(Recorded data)
..........

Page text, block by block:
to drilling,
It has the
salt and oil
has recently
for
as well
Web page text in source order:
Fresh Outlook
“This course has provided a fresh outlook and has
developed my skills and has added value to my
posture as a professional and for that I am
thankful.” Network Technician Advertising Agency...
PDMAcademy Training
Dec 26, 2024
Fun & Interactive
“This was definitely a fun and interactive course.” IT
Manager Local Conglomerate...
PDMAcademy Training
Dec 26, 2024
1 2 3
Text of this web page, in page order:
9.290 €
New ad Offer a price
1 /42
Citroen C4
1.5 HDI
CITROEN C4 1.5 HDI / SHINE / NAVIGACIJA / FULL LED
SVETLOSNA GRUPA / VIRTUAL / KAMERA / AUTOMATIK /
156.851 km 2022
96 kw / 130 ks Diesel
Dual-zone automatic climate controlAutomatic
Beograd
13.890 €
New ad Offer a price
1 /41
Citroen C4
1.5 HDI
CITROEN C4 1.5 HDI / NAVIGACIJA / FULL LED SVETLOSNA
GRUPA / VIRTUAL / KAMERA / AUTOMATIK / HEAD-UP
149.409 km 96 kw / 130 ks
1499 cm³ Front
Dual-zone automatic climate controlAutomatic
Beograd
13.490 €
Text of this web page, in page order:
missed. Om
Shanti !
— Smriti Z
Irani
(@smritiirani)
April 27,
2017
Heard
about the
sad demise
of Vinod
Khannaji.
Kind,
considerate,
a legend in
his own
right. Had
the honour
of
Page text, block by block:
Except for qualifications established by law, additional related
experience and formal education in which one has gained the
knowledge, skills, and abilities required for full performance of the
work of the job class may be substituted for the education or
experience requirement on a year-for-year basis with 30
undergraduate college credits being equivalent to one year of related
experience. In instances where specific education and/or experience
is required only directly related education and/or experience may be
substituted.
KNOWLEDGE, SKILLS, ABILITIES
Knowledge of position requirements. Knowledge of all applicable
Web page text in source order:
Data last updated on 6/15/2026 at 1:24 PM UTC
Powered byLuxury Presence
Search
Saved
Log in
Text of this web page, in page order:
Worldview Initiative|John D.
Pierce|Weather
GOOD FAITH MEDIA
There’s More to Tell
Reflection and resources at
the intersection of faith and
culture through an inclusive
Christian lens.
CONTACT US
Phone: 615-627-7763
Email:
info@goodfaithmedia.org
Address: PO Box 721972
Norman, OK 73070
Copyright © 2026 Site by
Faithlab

..........

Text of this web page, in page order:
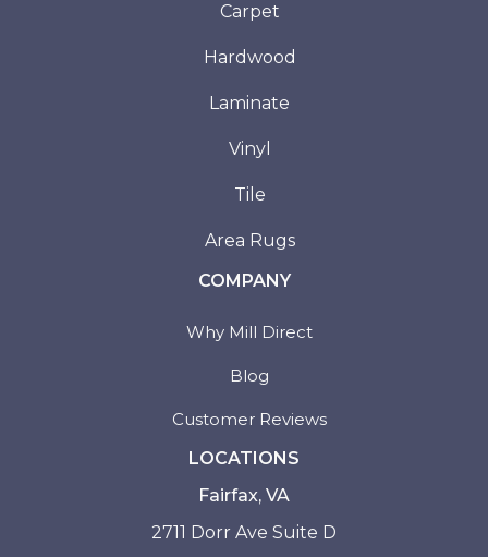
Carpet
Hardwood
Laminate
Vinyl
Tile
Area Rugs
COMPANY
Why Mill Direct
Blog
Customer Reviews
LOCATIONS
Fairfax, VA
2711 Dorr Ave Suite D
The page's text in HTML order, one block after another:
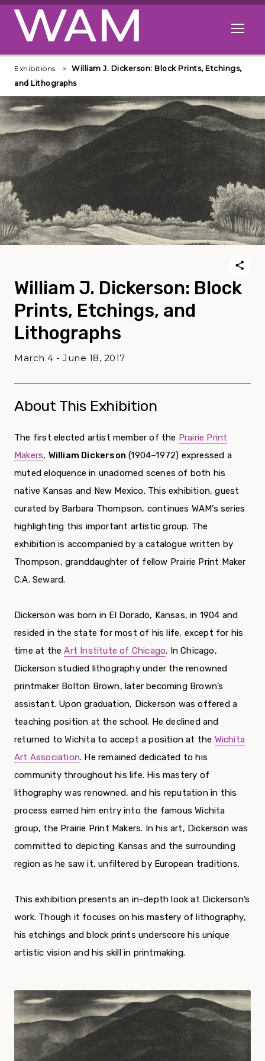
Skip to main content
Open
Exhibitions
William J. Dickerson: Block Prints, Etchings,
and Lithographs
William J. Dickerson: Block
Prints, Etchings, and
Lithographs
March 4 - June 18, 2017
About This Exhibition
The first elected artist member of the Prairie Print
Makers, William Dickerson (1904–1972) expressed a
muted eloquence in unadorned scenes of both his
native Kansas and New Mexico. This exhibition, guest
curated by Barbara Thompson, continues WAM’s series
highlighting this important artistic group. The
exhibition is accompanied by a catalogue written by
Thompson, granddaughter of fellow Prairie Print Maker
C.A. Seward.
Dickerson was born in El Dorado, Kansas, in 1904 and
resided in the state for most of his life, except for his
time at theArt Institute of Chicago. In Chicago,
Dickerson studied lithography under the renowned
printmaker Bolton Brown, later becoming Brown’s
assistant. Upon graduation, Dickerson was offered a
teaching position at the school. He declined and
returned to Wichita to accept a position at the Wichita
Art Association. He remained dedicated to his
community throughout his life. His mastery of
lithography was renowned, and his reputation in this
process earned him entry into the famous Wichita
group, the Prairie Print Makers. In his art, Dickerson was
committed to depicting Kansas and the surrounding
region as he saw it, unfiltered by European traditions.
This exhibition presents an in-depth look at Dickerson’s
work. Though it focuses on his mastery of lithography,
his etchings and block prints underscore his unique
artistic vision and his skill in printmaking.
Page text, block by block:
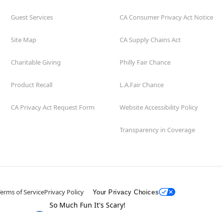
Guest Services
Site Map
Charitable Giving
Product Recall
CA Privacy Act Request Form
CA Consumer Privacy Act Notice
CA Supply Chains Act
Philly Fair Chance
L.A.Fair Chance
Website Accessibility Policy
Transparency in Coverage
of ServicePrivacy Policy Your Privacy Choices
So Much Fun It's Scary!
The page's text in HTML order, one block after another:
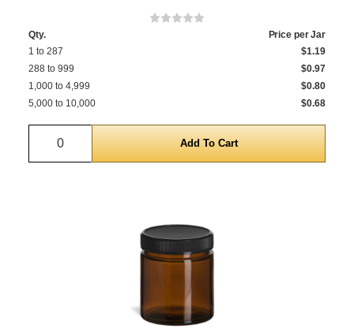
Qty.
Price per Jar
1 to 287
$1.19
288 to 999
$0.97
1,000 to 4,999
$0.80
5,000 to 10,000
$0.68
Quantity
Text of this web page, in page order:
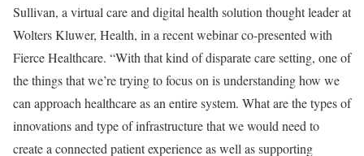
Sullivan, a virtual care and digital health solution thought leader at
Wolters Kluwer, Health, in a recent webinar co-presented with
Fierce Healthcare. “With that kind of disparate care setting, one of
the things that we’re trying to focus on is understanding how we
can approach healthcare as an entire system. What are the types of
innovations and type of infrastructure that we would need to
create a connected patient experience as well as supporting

..........

• [What the task requires]: Of the records above, print only the lines from the one containing "time at theArt" through the one containing "Website Accessibility Policy", inclusive and unaltered, leaving out pictures.

• [Answer space]:
time at theArt Institute of Chicago. In Chicago,
Dickerson studied lithography under the renowned
printmaker Bolton Brown, later becoming Brown’s
assistant. Upon graduation, Dickerson was offered a
teaching position at the school. He declined and
returned to Wichita to accept a position at the Wichita
Art Association. He remained dedicated to his
community throughout his life. His mastery of
lithography was renowned, and his reputation in this
process earned him entry into the famous Wichita
group, the Prairie Print Makers. In his art, Dickerson was
committed to depicting Kansas and the surrounding
region as he saw it, unfiltered by European traditions.
This exhibition presents an in-depth look at Dickerson’s
work. Though it focuses on his mastery of lithography,
his etchings and block prints underscore his unique
artistic vision and his skill in printmaking.
Page text, block by block:
Guest Services
Site Map
Charitable Giving
Product Recall
CA Privacy Act Request Form
CA Consumer Privacy Act Notice
CA Supply Chains Act
Philly Fair Chance
L.A.Fair Chance
Website Accessibility Policy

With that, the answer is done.